Muckraking: Investigative Journalism of the Early 20th Century

Jacob Riis' "How the Other Half Lives"

Jacob Riis was a muckraker before the term was used to describe journalists in America. His photo-journalistic effort, How the Other Half Lives, exposed the general public to the tenement housing that served as home to thousands of working class families in New York. After the great immigration into the United States throughout the 19th century New York's population had increased 25%, most of that increase was unskilled immigrants that became the backbone of the industrial revolution in America. Since many of these families were of the lower class, they were forced to live in crammed apartment buildings that were well below the standard of quality housing that the upper and middle class took for granted. A photo of a family living in their one room apartment can be seen below.
Riis began his mission by photographing the terrible conditions these people were subjected to. These photographs provided the visuals for his lecture series, "The Other Half: How it Lives and Dies in New York." The link below leads to a rendition of one of these lectures, courtesy of the Library of Congress.
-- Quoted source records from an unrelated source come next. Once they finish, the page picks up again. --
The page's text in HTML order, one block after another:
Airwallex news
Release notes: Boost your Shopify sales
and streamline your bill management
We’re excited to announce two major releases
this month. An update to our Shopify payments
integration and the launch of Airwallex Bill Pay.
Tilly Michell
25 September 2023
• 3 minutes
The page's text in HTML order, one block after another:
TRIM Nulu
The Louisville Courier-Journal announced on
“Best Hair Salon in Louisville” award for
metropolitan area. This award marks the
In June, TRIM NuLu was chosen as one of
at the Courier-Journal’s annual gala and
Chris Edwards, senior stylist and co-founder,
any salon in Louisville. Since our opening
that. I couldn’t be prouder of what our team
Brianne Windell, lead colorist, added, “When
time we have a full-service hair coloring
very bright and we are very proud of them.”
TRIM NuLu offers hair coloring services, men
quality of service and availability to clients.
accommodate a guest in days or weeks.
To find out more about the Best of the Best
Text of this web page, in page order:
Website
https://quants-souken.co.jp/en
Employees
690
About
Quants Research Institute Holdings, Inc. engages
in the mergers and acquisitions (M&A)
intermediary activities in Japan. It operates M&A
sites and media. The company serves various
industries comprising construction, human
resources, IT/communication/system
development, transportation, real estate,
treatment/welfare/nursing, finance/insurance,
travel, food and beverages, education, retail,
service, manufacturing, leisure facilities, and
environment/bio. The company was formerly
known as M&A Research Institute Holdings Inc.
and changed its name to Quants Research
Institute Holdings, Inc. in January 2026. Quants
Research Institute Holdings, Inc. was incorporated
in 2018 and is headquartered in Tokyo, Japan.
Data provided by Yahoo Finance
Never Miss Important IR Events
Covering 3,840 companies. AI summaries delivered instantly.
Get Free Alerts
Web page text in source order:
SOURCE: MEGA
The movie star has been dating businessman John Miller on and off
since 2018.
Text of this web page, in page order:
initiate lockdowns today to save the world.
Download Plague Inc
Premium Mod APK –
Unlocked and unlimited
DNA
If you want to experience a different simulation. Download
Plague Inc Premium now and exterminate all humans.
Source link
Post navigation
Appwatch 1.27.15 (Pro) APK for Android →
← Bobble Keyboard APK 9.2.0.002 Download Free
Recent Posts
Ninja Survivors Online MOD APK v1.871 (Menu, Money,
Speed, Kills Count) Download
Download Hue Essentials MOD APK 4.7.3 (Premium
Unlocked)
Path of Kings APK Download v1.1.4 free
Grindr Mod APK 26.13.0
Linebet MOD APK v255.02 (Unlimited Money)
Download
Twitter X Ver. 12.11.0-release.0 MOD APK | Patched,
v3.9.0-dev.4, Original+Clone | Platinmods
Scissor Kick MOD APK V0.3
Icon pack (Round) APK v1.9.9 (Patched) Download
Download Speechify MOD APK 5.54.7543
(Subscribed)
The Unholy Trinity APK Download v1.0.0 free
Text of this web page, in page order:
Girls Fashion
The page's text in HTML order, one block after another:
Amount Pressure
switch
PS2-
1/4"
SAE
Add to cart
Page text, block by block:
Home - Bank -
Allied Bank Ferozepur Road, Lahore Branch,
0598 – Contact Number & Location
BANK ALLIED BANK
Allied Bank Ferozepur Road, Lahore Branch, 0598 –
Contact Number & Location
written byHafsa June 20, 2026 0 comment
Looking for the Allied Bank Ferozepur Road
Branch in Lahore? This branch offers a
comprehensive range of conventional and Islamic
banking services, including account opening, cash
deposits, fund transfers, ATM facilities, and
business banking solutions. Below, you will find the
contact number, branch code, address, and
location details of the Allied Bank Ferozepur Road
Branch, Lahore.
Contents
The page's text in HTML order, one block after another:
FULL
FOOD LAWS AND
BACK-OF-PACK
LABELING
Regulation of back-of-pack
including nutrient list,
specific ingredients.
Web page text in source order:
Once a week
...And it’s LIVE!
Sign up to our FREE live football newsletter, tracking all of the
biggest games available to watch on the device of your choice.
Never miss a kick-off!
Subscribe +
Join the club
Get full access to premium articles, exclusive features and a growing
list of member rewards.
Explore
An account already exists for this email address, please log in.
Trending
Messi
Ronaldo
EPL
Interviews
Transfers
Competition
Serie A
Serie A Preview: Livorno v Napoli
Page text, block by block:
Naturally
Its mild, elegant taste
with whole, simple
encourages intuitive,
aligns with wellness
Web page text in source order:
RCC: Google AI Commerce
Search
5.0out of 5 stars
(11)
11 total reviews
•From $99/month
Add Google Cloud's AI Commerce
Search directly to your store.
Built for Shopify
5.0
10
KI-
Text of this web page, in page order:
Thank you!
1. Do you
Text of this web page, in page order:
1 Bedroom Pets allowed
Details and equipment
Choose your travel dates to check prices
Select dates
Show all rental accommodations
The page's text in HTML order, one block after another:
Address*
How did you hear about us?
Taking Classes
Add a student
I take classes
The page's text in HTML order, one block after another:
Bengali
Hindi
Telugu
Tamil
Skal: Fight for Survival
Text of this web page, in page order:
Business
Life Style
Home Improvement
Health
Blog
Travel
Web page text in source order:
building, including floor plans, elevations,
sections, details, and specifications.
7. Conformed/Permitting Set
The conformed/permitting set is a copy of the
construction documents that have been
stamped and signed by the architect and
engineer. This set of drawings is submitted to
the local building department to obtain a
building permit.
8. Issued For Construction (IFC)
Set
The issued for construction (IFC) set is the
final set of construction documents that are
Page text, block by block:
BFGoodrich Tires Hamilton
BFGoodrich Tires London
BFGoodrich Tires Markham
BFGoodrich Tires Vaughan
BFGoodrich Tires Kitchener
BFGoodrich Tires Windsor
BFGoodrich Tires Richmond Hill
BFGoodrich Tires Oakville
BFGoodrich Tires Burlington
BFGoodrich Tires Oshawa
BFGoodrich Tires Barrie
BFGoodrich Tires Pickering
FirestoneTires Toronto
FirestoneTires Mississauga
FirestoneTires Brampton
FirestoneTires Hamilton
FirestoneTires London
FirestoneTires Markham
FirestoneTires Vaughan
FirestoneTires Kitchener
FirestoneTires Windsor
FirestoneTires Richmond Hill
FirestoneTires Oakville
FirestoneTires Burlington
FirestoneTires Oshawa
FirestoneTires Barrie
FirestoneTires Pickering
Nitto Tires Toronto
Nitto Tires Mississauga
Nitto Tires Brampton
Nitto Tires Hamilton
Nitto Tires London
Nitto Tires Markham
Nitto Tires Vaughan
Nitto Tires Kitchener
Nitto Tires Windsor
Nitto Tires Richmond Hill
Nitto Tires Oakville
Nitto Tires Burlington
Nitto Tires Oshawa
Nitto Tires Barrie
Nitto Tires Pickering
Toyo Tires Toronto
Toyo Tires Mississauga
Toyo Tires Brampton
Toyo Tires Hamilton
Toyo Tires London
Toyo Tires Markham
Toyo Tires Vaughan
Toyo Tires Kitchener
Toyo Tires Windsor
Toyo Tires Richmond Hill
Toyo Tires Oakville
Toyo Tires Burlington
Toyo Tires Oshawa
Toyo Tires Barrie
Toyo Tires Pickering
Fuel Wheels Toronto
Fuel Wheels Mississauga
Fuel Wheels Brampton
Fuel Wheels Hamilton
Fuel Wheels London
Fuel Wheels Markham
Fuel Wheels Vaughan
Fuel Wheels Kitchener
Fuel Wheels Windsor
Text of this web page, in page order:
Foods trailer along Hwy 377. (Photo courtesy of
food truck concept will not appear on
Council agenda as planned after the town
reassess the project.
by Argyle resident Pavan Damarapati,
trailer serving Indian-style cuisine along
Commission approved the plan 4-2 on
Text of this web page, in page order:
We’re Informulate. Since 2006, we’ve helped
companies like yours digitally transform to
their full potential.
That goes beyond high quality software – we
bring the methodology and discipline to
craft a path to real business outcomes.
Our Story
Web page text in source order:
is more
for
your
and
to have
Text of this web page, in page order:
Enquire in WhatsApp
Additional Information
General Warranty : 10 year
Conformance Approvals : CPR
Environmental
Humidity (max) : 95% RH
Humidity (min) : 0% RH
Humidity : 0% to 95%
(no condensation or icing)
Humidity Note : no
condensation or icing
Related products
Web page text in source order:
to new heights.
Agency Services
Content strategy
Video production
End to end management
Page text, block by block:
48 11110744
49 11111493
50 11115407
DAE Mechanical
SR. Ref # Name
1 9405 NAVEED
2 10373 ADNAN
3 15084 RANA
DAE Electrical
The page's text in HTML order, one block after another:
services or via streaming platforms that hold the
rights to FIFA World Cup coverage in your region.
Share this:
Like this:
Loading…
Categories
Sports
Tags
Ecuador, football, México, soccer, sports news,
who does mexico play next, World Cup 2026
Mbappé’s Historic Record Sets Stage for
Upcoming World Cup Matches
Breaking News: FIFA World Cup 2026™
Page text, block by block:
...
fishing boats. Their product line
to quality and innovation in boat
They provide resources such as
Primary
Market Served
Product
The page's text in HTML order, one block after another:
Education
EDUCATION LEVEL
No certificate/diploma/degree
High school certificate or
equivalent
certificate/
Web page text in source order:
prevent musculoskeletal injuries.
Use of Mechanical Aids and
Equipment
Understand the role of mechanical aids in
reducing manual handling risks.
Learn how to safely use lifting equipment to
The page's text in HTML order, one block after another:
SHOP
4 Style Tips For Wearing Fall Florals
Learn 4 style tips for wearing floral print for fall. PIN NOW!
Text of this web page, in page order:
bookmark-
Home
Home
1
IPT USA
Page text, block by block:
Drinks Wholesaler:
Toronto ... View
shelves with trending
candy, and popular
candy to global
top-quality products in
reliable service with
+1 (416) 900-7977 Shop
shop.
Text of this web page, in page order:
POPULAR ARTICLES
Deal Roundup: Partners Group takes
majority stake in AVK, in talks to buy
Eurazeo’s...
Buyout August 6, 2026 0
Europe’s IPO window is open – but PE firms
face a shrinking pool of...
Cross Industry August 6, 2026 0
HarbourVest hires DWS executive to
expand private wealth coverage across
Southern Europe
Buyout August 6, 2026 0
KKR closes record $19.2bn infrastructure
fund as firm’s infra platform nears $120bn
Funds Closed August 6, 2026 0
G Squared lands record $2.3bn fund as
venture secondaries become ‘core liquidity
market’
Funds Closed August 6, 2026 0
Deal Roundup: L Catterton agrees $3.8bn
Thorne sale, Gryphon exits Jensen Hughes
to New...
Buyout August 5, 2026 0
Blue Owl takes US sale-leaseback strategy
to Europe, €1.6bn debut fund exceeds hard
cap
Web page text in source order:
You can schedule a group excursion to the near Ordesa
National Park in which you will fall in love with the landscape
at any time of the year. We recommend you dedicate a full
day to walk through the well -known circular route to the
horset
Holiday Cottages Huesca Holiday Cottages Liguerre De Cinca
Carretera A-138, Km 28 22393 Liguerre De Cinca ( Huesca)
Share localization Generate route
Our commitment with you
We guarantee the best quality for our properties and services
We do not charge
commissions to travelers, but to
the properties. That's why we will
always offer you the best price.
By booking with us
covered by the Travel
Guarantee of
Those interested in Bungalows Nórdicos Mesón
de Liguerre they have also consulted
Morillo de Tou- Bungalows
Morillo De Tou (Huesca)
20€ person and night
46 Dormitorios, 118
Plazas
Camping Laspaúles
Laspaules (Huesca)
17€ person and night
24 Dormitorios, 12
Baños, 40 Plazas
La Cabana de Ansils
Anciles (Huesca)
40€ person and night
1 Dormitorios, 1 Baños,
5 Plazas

After two years of giving lectures on the tenement housing Riis immortalized his passion for reform in, "How the Other Half Lives." Originally an article in "Shribner's Magazine," he continued to speak on the reform needed in the housing sector, but also about the sweat shops that employed many of the tenants from the tenement housing and paid well below a living wage; sometimes as low as just a few cents a day. Not only did he describe the conditions these people suffered, he articulated a solution. He explained how renovating the housing could be profitable to those of the upper classes and that they also had an obligation to help the poor. 

Riis' work inspired reform not only immediately after it was published but also inspired low income housing reform that is still an important part of our society structure. The "New York Housing Tenement Act" may have never passed without the public outcry for reform that followed the publication of "How the Other Half Lives." This act helped increase fire safety, space per family, and the amount of light that each apartment received. Theodore Roosevelt was a big supporter of Jacob Riis and together they worked to increase the amount of inspections that factories had to undergo and the amount of regulations on child labor along with several other forms of labor reform.